** Opening Records to process block **

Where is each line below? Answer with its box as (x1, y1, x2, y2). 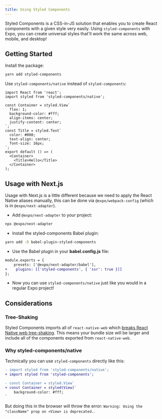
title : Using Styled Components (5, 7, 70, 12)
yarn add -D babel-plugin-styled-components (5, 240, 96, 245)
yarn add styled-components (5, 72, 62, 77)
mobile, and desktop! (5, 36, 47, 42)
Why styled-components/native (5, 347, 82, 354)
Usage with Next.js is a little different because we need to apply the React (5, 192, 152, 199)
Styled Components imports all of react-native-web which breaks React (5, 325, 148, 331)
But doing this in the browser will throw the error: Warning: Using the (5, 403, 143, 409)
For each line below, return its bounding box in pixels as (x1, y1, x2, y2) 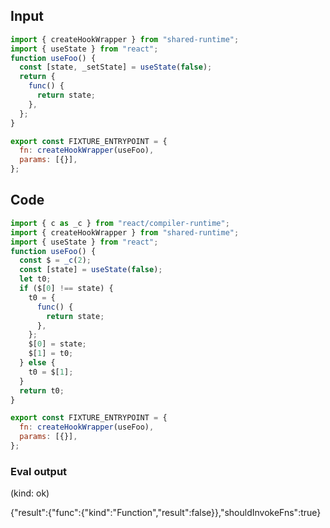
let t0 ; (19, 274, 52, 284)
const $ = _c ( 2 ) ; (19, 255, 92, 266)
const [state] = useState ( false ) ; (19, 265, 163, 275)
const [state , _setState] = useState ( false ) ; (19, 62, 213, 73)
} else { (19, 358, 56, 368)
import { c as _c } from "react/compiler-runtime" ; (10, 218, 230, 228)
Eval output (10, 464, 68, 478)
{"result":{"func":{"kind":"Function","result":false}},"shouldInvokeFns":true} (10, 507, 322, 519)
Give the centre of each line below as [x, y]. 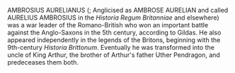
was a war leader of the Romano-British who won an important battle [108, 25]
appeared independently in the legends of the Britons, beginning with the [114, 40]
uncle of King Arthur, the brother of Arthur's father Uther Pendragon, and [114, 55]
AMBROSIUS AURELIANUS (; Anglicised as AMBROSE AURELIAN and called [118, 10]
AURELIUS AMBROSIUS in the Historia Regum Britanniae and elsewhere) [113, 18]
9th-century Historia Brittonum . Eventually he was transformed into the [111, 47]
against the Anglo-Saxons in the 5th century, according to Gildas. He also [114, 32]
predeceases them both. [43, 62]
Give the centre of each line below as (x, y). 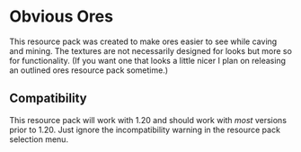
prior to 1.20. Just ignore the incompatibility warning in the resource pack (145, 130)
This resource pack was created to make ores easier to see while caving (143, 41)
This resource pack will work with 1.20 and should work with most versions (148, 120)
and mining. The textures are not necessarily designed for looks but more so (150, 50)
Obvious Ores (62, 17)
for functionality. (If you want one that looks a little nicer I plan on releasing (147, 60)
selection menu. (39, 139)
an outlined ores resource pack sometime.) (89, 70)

** Closing Records to process block **
** Opening Records to process block **

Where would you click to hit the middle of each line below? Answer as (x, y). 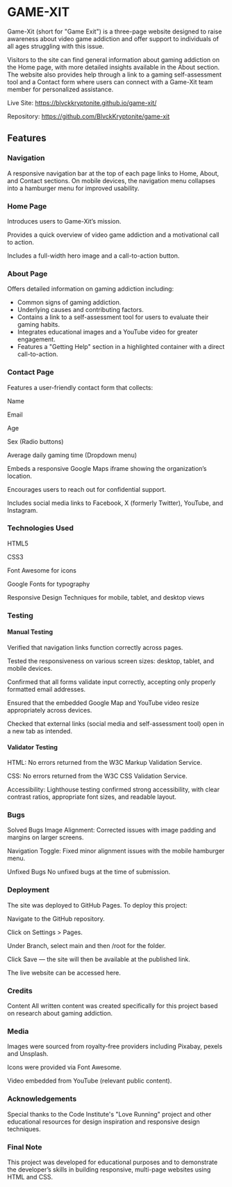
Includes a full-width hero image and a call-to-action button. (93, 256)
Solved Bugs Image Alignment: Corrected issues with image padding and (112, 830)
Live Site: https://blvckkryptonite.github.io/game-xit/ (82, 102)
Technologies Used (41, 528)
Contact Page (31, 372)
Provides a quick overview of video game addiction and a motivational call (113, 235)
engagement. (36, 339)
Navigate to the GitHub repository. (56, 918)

** Closing Records to process block **
** Opening Records to process block **

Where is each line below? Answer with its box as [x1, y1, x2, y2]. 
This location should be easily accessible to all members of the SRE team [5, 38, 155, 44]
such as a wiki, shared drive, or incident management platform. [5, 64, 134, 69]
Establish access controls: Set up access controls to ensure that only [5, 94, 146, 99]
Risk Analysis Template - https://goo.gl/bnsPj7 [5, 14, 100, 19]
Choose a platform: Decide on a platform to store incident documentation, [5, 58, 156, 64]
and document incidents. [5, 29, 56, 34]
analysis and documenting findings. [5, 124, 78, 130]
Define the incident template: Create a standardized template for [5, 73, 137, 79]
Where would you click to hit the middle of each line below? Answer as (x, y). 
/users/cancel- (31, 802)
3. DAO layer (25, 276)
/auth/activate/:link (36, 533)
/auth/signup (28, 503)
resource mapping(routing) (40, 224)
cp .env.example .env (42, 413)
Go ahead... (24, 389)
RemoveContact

** Closing Records to process block **

Exercise description: With pictures omitted, repeat the entries above word for word from the line holding "y1, x2, y2)." down to the line holding "Styled Components imports", keeping both of those lines.

Result:
Where is each line below? Answer with its box as (x1, y1, x2, y2). 
title : Using Styled Components (5, 7, 70, 12)
yarn add -D babel-plugin-styled-components (5, 240, 96, 245)
yarn add styled-components (5, 72, 62, 77)
mobile, and desktop! (5, 36, 47, 42)
Why styled-components/native (5, 347, 82, 354)
Usage with Next.js is a little different because we need to apply the React (5, 192, 152, 199)
Styled Components imports all of react-native-web which breaks React (5, 325, 148, 331)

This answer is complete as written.